THE PROBLEM.
Return the records from the first line through the line containing "died in early", and leave out the pictures.
--
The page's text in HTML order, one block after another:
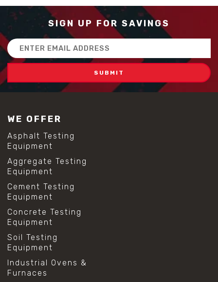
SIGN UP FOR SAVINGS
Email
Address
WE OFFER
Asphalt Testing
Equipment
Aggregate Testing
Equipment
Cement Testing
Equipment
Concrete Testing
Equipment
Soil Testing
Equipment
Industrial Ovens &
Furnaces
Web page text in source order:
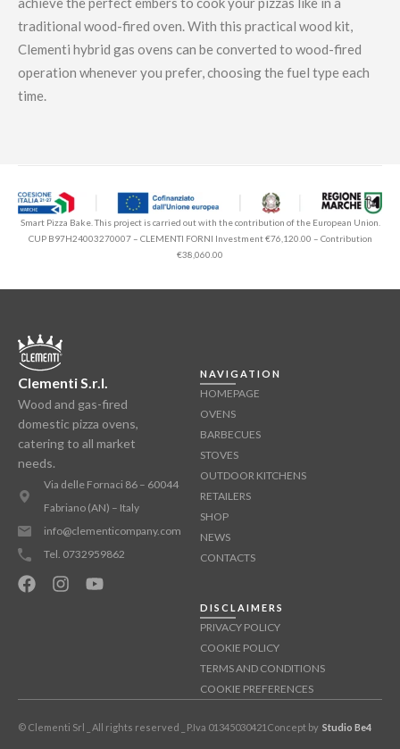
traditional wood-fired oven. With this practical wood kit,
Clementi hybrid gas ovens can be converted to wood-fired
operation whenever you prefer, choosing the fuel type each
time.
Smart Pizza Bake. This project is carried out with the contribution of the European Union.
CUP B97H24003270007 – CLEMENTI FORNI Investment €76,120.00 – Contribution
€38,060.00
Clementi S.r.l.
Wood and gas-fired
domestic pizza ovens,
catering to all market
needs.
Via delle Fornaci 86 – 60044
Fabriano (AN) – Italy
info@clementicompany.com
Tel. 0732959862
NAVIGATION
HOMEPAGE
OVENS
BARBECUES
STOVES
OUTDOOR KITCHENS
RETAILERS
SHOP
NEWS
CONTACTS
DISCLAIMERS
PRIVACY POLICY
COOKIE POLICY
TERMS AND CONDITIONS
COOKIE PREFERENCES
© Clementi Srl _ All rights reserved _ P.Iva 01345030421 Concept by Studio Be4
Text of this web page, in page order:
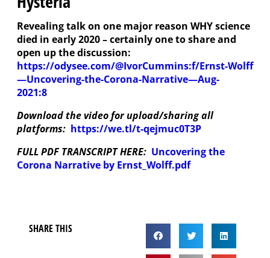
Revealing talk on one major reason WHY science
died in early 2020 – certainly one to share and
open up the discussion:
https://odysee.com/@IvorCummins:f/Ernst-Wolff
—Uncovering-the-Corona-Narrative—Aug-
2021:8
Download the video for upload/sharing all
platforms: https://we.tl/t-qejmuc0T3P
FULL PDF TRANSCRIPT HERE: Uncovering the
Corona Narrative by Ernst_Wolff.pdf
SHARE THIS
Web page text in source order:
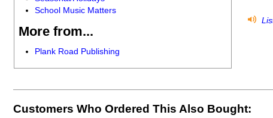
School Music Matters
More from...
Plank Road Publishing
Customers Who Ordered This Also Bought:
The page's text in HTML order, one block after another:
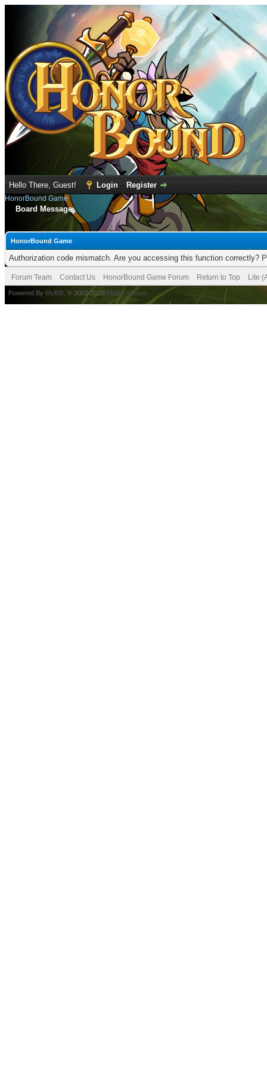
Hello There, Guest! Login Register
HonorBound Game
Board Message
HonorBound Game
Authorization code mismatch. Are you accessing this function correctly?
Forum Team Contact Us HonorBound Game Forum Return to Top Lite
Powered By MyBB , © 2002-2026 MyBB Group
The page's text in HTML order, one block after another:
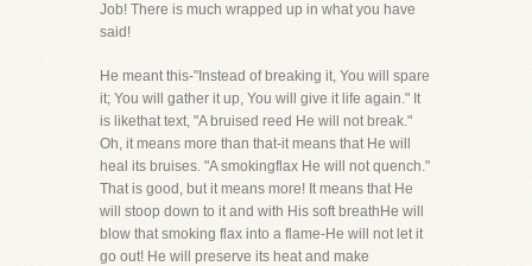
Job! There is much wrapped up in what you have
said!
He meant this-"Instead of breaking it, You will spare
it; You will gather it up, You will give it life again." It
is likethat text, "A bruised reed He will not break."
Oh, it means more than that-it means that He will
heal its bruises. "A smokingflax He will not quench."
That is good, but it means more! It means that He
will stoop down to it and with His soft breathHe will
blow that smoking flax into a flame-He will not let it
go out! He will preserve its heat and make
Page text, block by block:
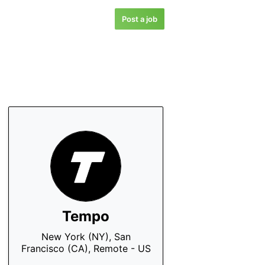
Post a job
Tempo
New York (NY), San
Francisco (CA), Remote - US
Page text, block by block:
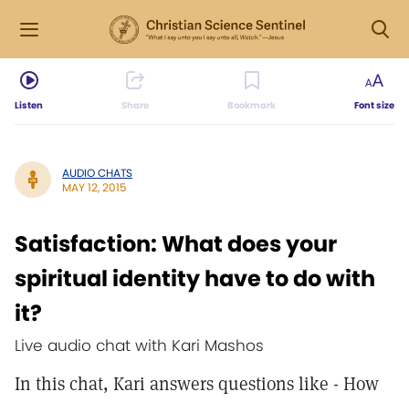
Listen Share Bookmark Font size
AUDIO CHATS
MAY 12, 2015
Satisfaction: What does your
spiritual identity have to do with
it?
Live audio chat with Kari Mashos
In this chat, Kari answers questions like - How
--
ANSWER.
The page's text in HTML order, one block after another:
SIGN UP FOR SAVINGS
Email
Address
WE OFFER
Asphalt Testing
Equipment
Aggregate Testing
Equipment
Cement Testing
Equipment
Concrete Testing
Equipment
Soil Testing
Equipment
Industrial Ovens &
Furnaces
Web page text in source order:
traditional wood-fired oven. With this practical wood kit,
Clementi hybrid gas ovens can be converted to wood-fired
operation whenever you prefer, choosing the fuel type each
time.
Smart Pizza Bake. This project is carried out with the contribution of the European Union.
CUP B97H24003270007 – CLEMENTI FORNI Investment €76,120.00 – Contribution
€38,060.00
Clementi S.r.l.
Wood and gas-fired
domestic pizza ovens,
catering to all market
needs.
Via delle Fornaci 86 – 60044
Fabriano (AN) – Italy
info@clementicompany.com
Tel. 0732959862
NAVIGATION
HOMEPAGE
OVENS
BARBECUES
STOVES
OUTDOOR KITCHENS
RETAILERS
SHOP
NEWS
CONTACTS
DISCLAIMERS
PRIVACY POLICY
COOKIE POLICY
TERMS AND CONDITIONS
COOKIE PREFERENCES
© Clementi Srl _ All rights reserved _ P.Iva 01345030421 Concept by Studio Be4
Text of this web page, in page order:
Revealing talk on one major reason WHY science
died in early 2020 – certainly one to share and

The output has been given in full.